Left wing feminists try to reconcile individual with collective rights, such as the rights of labor, racial, ethnic, and sexual minorities, and dissidents—the current buzzword for this approach is intersectionality. But meshing feminist politics with progressive organizing can be difficult because leftwing movements tend to be led by men who discount women’s independent thought and want to use their labor for purposes they consider more urgent than women’s liberation.
And there are ideological weaknesses on all sides. What with the reductionist Marxism of the hard left, the post-structuralism of the academic left, the flakiness of the anarchist left, and the attitude-policing of the cultural left, it can be hard to find anyone in the US who thinks strategically. To the extent a practical left wing feminist movement now exists, it is led by embattled and mobilized working class and minority women and queers like those in the National Nurses Union, Black Lives Matter, and the encampment at Standing Rock. And while liberal feminists saw Hillary’s candidacy as the fulfillment of their dream of equality, the nurses supported Bernie and the women of BLM and the native American movement did not take a position supporting anyone.

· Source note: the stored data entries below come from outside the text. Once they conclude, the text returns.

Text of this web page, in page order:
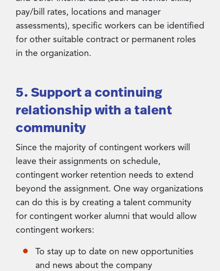
pay/bill rates, locations and manager
assessments), specific workers can be identified
for other suitable contract or permanent roles
in the organization.
5. Support a continuing
relationship with a talent
community
Since the majority of contingent workers will
leave their assignments on schedule,
contingent worker retention needs to extend
beyond the assignment. One way organizations
can do this is by creating a talent community
for contingent worker alumni that would allow
contingent workers:
To stay up to date on new opportunities
and news about the company
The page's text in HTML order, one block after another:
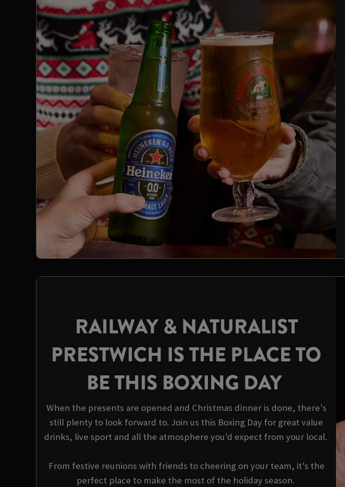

So far, election post mortems have focused on demographics: who voted and why they voted differently this time than last. The focus has been on assigning blame: Trump’s victory is the fault of white women, of the white portion of the working class, of third party voters in Pennsylvania. This approach is not productive. Rather than more blame, we need clearer political ideas and programs that will get to people where they live—metaphorically and in actual neighbourhoods.

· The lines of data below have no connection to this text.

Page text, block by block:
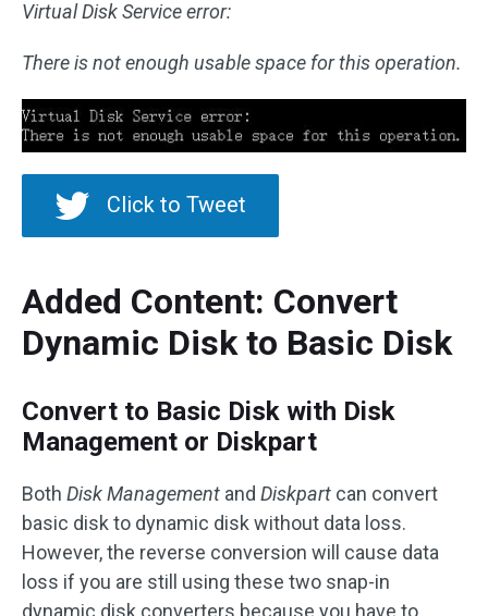
Virtual Disk Service error:
There is not enough usable space for this operation.
Click to Tweet
Added Content: Convert
Dynamic Disk to Basic Disk
Convert to Basic Disk with Disk
Management or Diskpart
Both Disk Management and Diskpart can convert
basic disk to dynamic disk without data loss.
However, the reverse conversion will cause data
loss if you are still using these two snap-in
dynamic disk converters because you have to
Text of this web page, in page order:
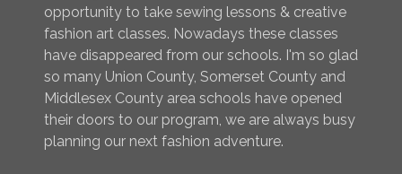
opportunity to take sewing lessons & creative
fashion art classes. Nowadays these classes
have disappeared from our schools. I'm so glad
so many Union County, Somerset County and
Middlesex County area schools have opened
their doors to our program, we are always busy
planning our next fashion adventure.
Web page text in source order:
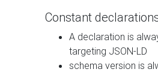
Constant
A declaration is
targeting JSON-LD
schema version is
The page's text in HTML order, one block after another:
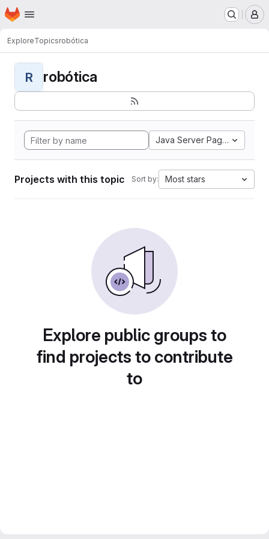
Skip to main content
Homepage
ExploreTopicsrobótica
R robótica
Java Server Pages
Projects with this topic Sort by: Most stars
Explore public groups to
find projects to contribute
to

We have a long period of resistance ahead. Liberals have demonstrated that they are not strong enough to fight fascism. Only a stronger left can do that. And the only way to build a stronger left is to present an alternative vision of the society we want, one that opposes both the right and the status quo, and is based on practical organizing to make people’s lives better. The ideas being worked out in Rojava, with their combination of ecology, feminism, self-defense and direct democracy, are a source we could draw on.

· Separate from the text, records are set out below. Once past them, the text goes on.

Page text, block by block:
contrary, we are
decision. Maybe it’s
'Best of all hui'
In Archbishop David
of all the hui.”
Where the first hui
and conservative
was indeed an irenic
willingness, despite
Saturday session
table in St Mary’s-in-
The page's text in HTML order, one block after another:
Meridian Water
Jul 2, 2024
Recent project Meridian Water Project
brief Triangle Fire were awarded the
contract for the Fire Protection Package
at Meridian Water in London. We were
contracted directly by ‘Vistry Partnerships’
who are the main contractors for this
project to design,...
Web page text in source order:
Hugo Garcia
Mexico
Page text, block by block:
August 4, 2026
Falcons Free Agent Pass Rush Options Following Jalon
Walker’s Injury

But we don’t have a lot of time—Trump’s administration will inevitably disappoint many who voted for him, who are likely to move farther right unless we can offer them something that goes beyond protest and reaches towards daily life. Until we actually begin to build “a new society within the shell of the old” there is no point in talking about Elizabeth Warren in 2020 or a third party or anything else that involves voting. We already know the limitations of electoral democracy. Only half the US population even bothers to vote and that half is evenly divided between right and left. Trump offered—for white people only—the illusion that they could prosper under his leadership. We have to be able to offer all our people a chance to work together, a believable path forward, and a vision that centers on saving the planet.